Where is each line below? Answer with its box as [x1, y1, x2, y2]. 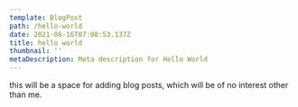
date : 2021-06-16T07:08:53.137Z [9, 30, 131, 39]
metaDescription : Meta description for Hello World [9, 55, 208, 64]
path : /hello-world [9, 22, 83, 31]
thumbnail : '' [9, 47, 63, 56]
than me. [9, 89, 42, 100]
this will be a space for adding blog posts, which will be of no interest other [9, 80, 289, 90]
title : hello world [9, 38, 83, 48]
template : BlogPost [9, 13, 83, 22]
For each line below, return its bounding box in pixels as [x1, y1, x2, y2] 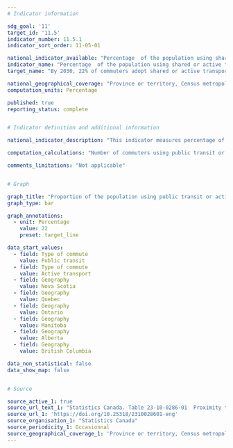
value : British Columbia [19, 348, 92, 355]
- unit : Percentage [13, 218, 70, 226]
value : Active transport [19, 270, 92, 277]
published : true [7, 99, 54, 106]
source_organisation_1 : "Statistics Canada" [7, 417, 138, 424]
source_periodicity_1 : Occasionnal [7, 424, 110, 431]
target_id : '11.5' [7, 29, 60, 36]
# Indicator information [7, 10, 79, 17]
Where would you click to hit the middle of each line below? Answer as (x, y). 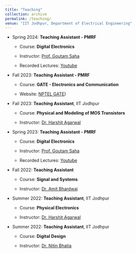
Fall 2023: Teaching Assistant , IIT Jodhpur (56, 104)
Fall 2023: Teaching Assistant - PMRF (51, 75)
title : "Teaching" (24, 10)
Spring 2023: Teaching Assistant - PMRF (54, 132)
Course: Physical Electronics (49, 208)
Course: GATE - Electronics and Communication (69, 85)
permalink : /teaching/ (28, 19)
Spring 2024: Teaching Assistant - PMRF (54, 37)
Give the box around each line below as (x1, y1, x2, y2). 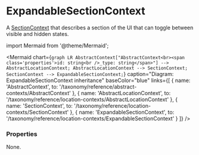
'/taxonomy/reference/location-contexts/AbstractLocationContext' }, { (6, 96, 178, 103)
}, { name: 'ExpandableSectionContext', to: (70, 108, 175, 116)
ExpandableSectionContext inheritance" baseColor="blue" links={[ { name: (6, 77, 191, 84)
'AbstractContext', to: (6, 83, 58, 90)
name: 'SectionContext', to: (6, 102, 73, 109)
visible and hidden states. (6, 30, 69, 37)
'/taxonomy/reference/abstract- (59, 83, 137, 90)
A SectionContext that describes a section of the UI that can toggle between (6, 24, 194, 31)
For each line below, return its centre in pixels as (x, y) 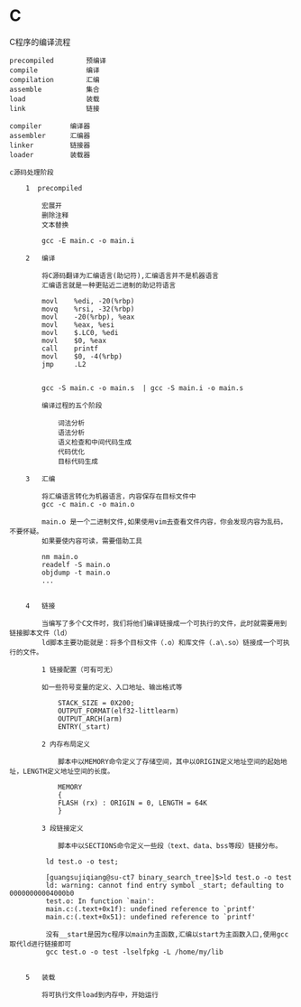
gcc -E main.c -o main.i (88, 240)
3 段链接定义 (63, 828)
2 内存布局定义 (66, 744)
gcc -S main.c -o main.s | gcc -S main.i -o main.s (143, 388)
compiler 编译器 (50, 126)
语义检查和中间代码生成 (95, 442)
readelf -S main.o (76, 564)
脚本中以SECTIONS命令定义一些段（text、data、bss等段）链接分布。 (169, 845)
■ ■ ■ ■ ■
> _Task instructions_
All of the data above needs to be retyped exactly, with the pictures removed.

> _Answer section_
Where is each line below? Answer with its box as [x1, y1, x2, y2]. 
date : 2021-06-16T07:08:53.137Z [9, 30, 131, 39]
metaDescription : Meta description for Hello World [9, 55, 208, 64]
path : /hello-world [9, 22, 83, 31]
thumbnail : '' [9, 47, 63, 56]
than me. [9, 89, 42, 100]
this will be a space for adding blog posts, which will be of no interest other [9, 80, 289, 90]
title : hello world [9, 38, 83, 48]
template : BlogPost [9, 13, 83, 22]
For each line below, return its bounding box in pixels as [x1, y1, x2, y2] 
value : British Columbia [19, 348, 92, 355]
- unit : Percentage [13, 218, 70, 226]
value : Active transport [19, 270, 92, 277]
published : true [7, 99, 54, 106]
source_organisation_1 : "Statistics Canada" [7, 417, 138, 424]
source_periodicity_1 : Occasionnal [7, 424, 110, 431]
target_id : '11.5' [7, 29, 60, 36]
# Indicator information [7, 10, 79, 17]
Where would you click to hit the middle of each line below? Answer as (x, y). 
Fall 2023: Teaching Assistant , IIT Jodhpur (56, 104)
Fall 2023: Teaching Assistant - PMRF (51, 75)
title : "Teaching" (24, 10)
Spring 2023: Teaching Assistant - PMRF (54, 132)
Course: Physical Electronics (49, 208)
Course: GATE - Electronics and Communication (69, 85)
permalink : /teaching/ (28, 19)
Spring 2024: Teaching Assistant - PMRF (54, 37)
Give the box around each line below as (x1, y1, x2, y2). 
'/taxonomy/reference/location-contexts/AbstractLocationContext' }, { (6, 96, 178, 103)
}, { name: 'ExpandableSectionContext', to: (70, 108, 175, 116)
ExpandableSectionContext inheritance" baseColor="blue" links={[ { name: (6, 77, 191, 84)
'AbstractContext', to: (6, 83, 58, 90)
name: 'SectionContext', to: (6, 102, 73, 109)
visible and hidden states. (6, 30, 69, 37)
'/taxonomy/reference/abstract- (59, 83, 137, 90)
A SectionContext that describes a section of the UI that can toggle between (6, 24, 194, 31)
For each line below, return its centre in pixels as (x, y) 
gcc -E main.c -o main.i (88, 240)
3 段链接定义 (63, 828)
2 内存布局定义 (66, 744)
gcc -S main.c -o main.s | gcc -S main.i -o main.s (143, 388)
compiler 编译器 (50, 126)
语义检查和中间代码生成 (95, 442)
readelf -S main.o (76, 564)
脚本中以SECTIONS命令定义一些段（text、data、bss等段）链接分布。 (169, 845)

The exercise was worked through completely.